Maybe? Pop me an email and/or I'll do the same. Got a new point-and-shoot, need to climb with it to see how it works... Cocktail hour would be great.

Speaking of wet EDK's, a few years back, I did some tests at home. Summary below.

-Brian in SLC

"Rappel with overhand knot ala "EDK": home testing...."

Thought this might be kind of interesting...

Rappel knots, for tying two ropes together, seems to be a constant debate in some climbing circles. There's some test data out there and some vague testimonial on overhand knots collapsing (rolling) under load, or coming unraveled.
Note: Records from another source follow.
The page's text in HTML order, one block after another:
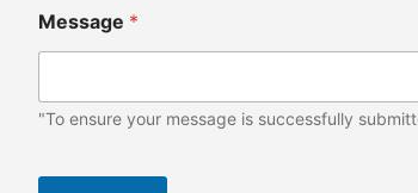
Message *
"To ensure your message is successfully
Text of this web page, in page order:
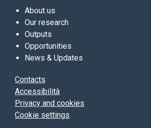
About us
Our research
Outputs
Opportunities
News & Updates
Contacts
Accessibilità
Privacy and cookies
Cookie settings
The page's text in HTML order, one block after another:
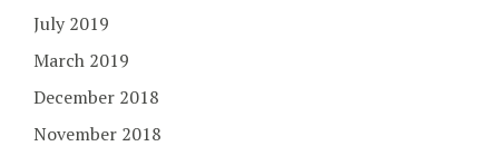
July 2019
March 2019
December 2018
November 2018
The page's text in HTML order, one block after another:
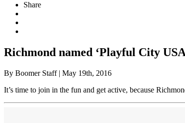
Share
Richmond named ‘Playful City
By Boomer Staff| May 19th, 2016
It’s time to join in the fun and get active, because
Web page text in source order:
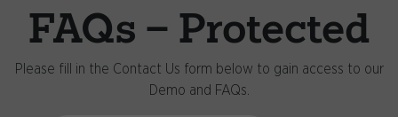
FAQs - Protected
Please fill in the Contact Us form below to gain access to our
Demo and FAQs.
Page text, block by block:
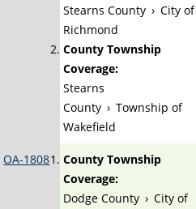
Stearns County › City of
Richmond
County Township
Coverage:
Stearns
County › Township of
Wakefield
OA-1808
County Township
Coverage:
Dodge County › City of
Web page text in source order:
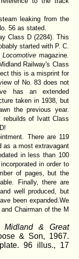
leaking from the
56 as stated.
Class D (2284). This
started with P. C.
Locomotivemagazine.
Railway's Class
this is a misprint for
of No. 83 does not
has an extended
taken in 1938, but
the previous year.
rebuilds of Ivatt Class
There are 119
as a most extravagant
in less than 100
in order to
of pages, but the
Finally, there are
well produced, but
been expanded.We
Chairman of the M
& Great
& Son, 1967.
96 illus., 17
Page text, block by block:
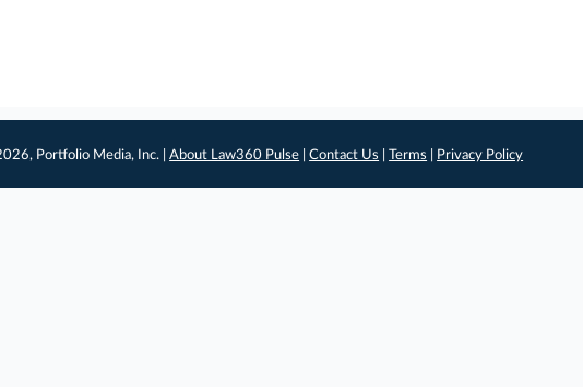
Portfolio Media, Inc. |About Law360 Pulse |Contact Us |Terms Privacy Policy
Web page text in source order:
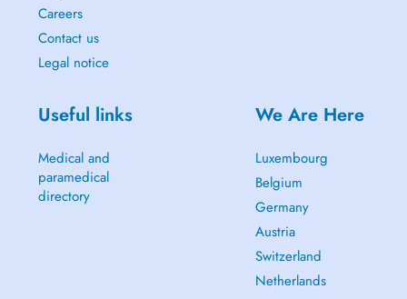
Careers
Contact us
Legal notice
Useful links
Medical and
paramedical
directory
We Are Here
Luxembourg
Belgium
Germany
Austria
Switzerland
Netherlands
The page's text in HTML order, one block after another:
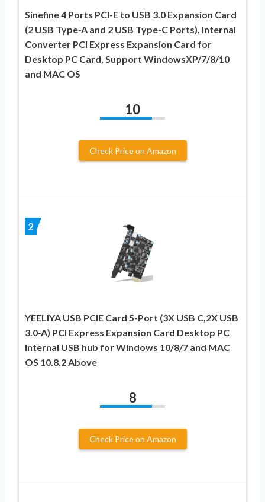
Sinefine 4 Ports PCI-E to USB 3.0 Expansion Card
(2 USB Type-A and 2 USB Type-C Ports), Internal
Converter PCI Express Expansion Card for
Desktop PC Card, Support WindowsXP/7/8/10
and MAC OS
10
Check Price on Amazon
2
YEELIYA USB PCIE Card 5-Port (3X USB C,2X USB
3.0-A) PCI Express Expansion Card Desktop PC
Internal USB hub for Windows 10/8/7 and MAC
OS 10.8.2 Above
8
Check Price on Amazon
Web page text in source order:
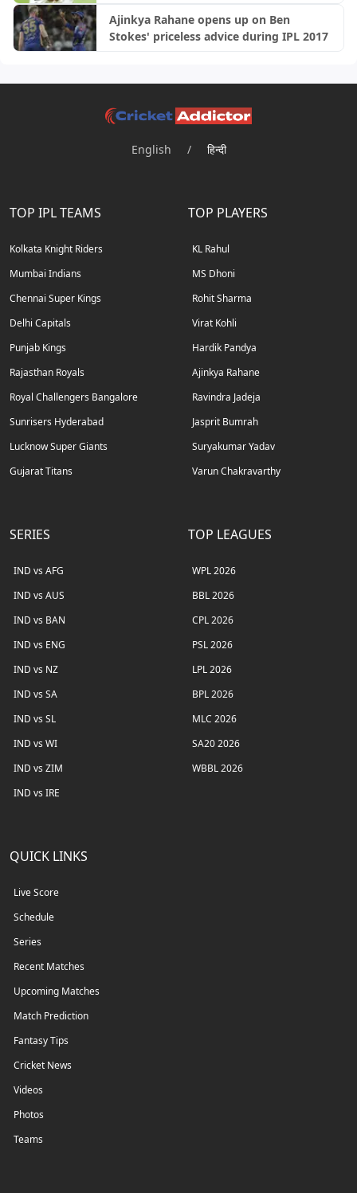
Ajinkya Rahane opens up on Ben
Stokes' priceless advice during IPL 2017
English / हिन्दी
TOP IPL TEAMS
Kolkata Knight Riders
Mumbai Indians
Chennai Super Kings
Delhi Capitals
Punjab Kings
Rajasthan Royals
Royal Challengers Bangalore
Sunrisers Hyderabad
Lucknow Super Giants
Gujarat Titans
TOP PLAYERS
KL Rahul
MS Dhoni
Rohit Sharma
Virat Kohli
Hardik Pandya
Ajinkya Rahane
Ravindra Jadeja
Jasprit Bumrah
Suryakumar Yadav
Varun Chakravarthy
SERIES
IND vs AFG
IND vs AUS
IND vs BAN
IND vs ENG
IND vs NZ
IND vs SA
IND vs SL
IND vs WI
IND vs ZIM
IND vs IRE
TOP LEAGUES
WPL 2026
BBL 2026
CPL 2026
PSL 2026
LPL 2026
BPL 2026
MLC 2026
SA20 2026
WBBL 2026
QUICK LINKS
Live Score
Schedule
Series
Recent Matches
Upcoming Matches
Match Prediction
Fantasy Tips
Cricket News
Videos
Photos
Teams
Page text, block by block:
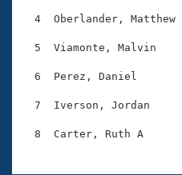
Open Water Central
Coach Central
Volunteer Central
4  Oberlander, Matthew
5  Viamonte, Malvin
6  Perez, Daniel
7  Iverson, Jordan
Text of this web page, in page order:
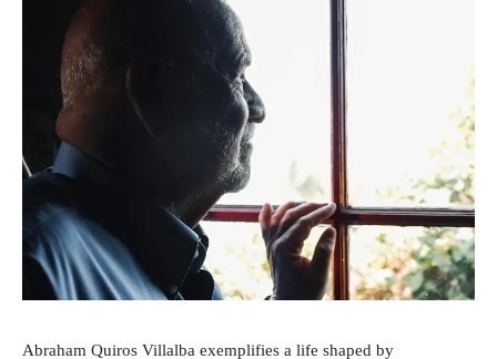
Abraham Quiros Villalba exemplifies a life shaped by
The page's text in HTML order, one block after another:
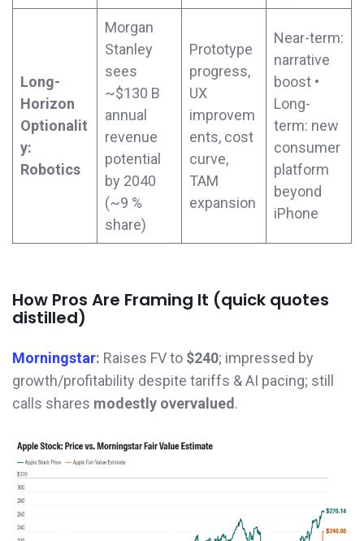
Long-
Horizon
Optionalit
y:
Robotics
Morgan
Stanley
sees
~$130 B
annual
revenue
potential
by 2040
(~9 %
share)
Prototype
progress,
UX
improvem
ents, cost
curve,
TAM
expansion
Near-term:
narrative
boost •
Long-
term: new
consumer
platform
beyond
iPhone
How Pros Are Framing It (quick quotes
distilled)
Morningstar: Raises FV to $240; impressed by
growth/profitability despite tariffs & AI pacing; still
calls shares modestly overvalued .
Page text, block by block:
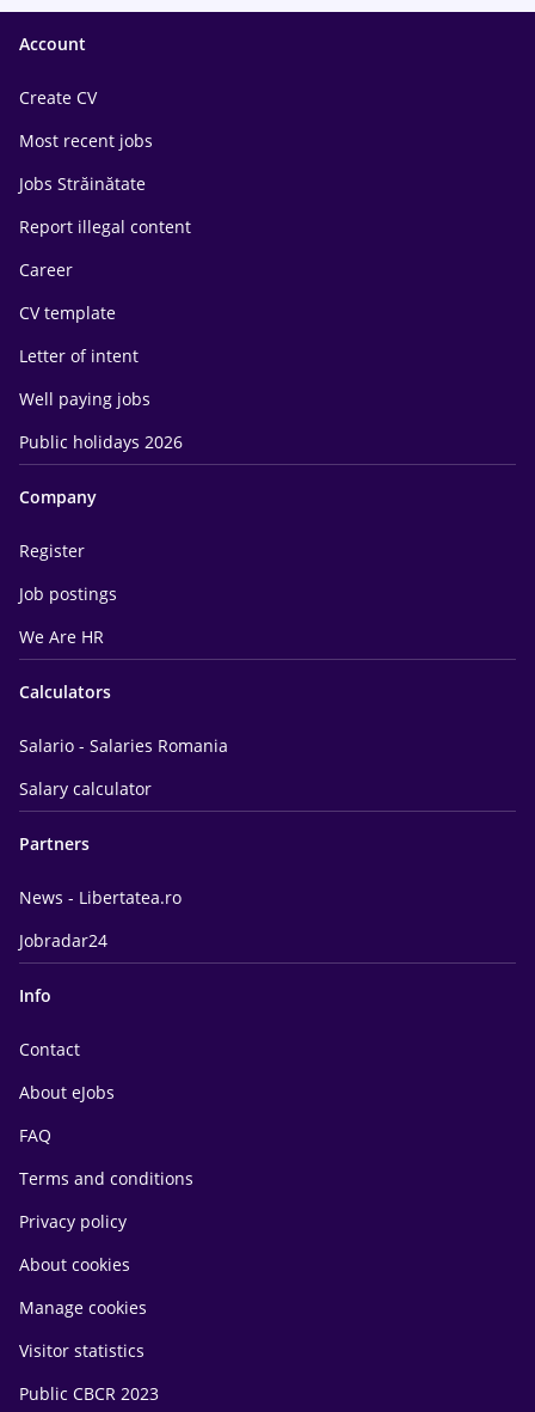
Account
Create CV
Most recent jobs
Jobs Străinătate
Report illegal content
Career
CV template
Letter of intent
Well paying jobs
Public holidays 2026
Company
Register
Job postings
We Are HR
Calculators
Salario - Salaries Romania
Salary calculator
Partners
News - Libertatea.ro
Jobradar24
Info
Contact
About eJobs
FAQ
Terms and conditions
Privacy policy
About cookies
Manage cookies
Visitor statistics
Public CBCR 2023
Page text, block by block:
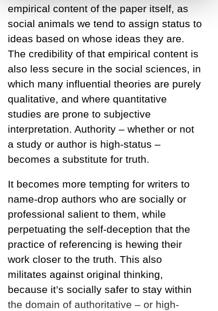
empirical content of the paper itself, as
social animals we tend to assign status to
ideas based on whose ideas they are.
The credibility of that empirical content is
also less secure in the social sciences, in
which many influential theories are purely
qualitative, and where quantitative
studies are prone to subjective
interpretation. Authority – whether or not
a study or author is high-status –
becomes a substitute for truth.
It becomes more tempting for writers to
name-drop authors who are socially or
professional salient to them, while
perpetuating the self-deception that the
practice of referencing is hewing their
work closer to the truth. This also
militates against original thinking,
because it’s socially safer to stay within
the domain of authoritative – or high-
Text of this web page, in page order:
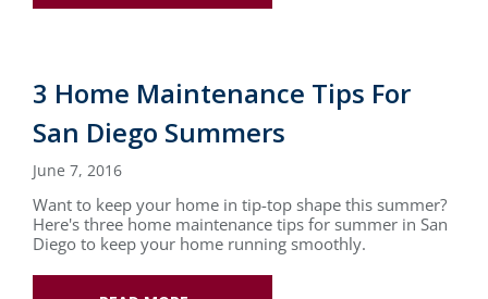
3 Home Maintenance Tips For
San Diego Summers
June 7, 2016
Want to keep your home in tip-top shape this summer?
Here's three home maintenance tips for summer in San
Diego to keep your home running smoothly.
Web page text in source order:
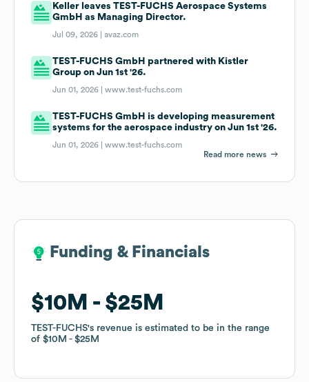
Keller leaves TEST-FUCHS Aerospace Systems
GmbH as Managing Director.
Jul 09, 2026 |avaz.com
TEST-FUCHS GmbH partnered with Kistler
Group on Jun 1st '26.
Jun 01, 2026 |www.test-fuchs.com
TEST-FUCHS GmbH is developing measurement
systems for the aerospace industry on Jun 1st '26.
Jun 01, 2026 |www.test-fuchs.com
Read more news
Funding & Financials
$10M $25M
TEST-FUCHS's revenue is estimated to be in the range
of $10M $25M
Funding & Financials
$10M $25M
TEST-FUCHS's revenue is estimated to be in the range
of $10M $25M
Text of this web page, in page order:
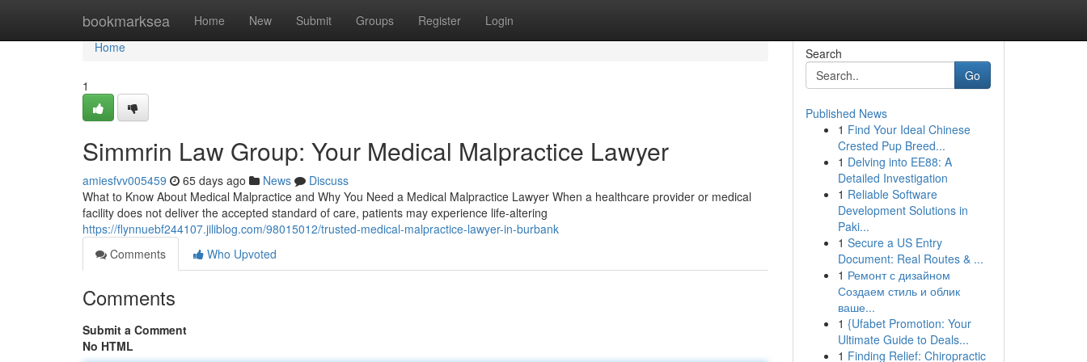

A bit disconcerting for those of us who use an "EDK" ("euro death knot") or in-line overhand (aka, flat overhand, abnormal overhand, etc) for rappelling.

So, thought I'd reassure myself that everything is o.k.

Grabbed two ropes. Yellow rope is an 8.5mm Beal circa 1985 (long since retired). Red rope is a 7.8mm Bluewater Ice Floss circa 1994 (also retired).

Thread red rope through a rapide which was hanging loosely whilst clipped to a carabiner hanging off my Metolius Simulator hang board (firmly mounted to the stairwell wall, thank goodness). Matched end of yellow rope to red and tied an overhand knot, thereby simulating how I'd do it when "in the field".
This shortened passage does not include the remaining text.